Problem to work on >>
Copy out precisely the lines of the material that follows, beginning with the line containing "Web page text" and ending with its last line; exclude pictures.

Data section >>
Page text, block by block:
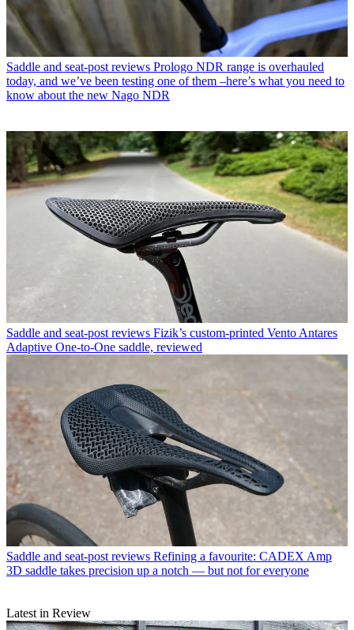
Saddle and seat-post reviews Prologo NDR range is overhauled
today, and we’ve been testing one of them –here’s what you need to
know about the new Nago NDR
Saddle and seat-post reviews Fizik’s custom-printed Vento Antares
Adaptive One-to-One saddle, reviewed
Saddle and seat-post reviews Refining a favourite: CADEX Amp
3D saddle takes precision up a notch — but not for everyone
Latest in Review
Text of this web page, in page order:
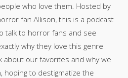
who love them. Hosted by
fan Allison, this is a podcast
talk to horror fans and see
why they love this genre
about our favorites and why we
hoping to destigmatize the
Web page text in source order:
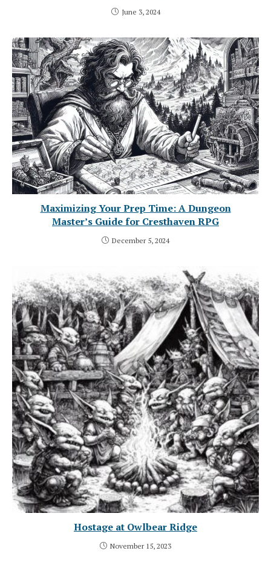
June 3, 2024
Maximizing Your Prep Time: A Dungeon
Master’s Guide for Cresthaven RPG
December 5, 2024
Hostage at Owlbear Ridge
November 15, 2023
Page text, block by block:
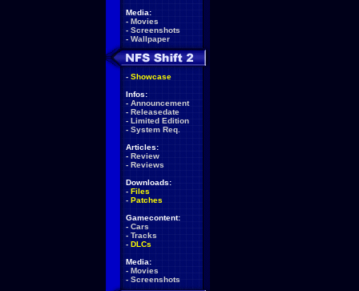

Task solution >>
Web page text in source order:
June 3, 2024
Maximizing Your Prep Time: A Dungeon
Master’s Guide for Cresthaven RPG
December 5, 2024
Hostage at Owlbear Ridge
November 15, 2023
Page text, block by block:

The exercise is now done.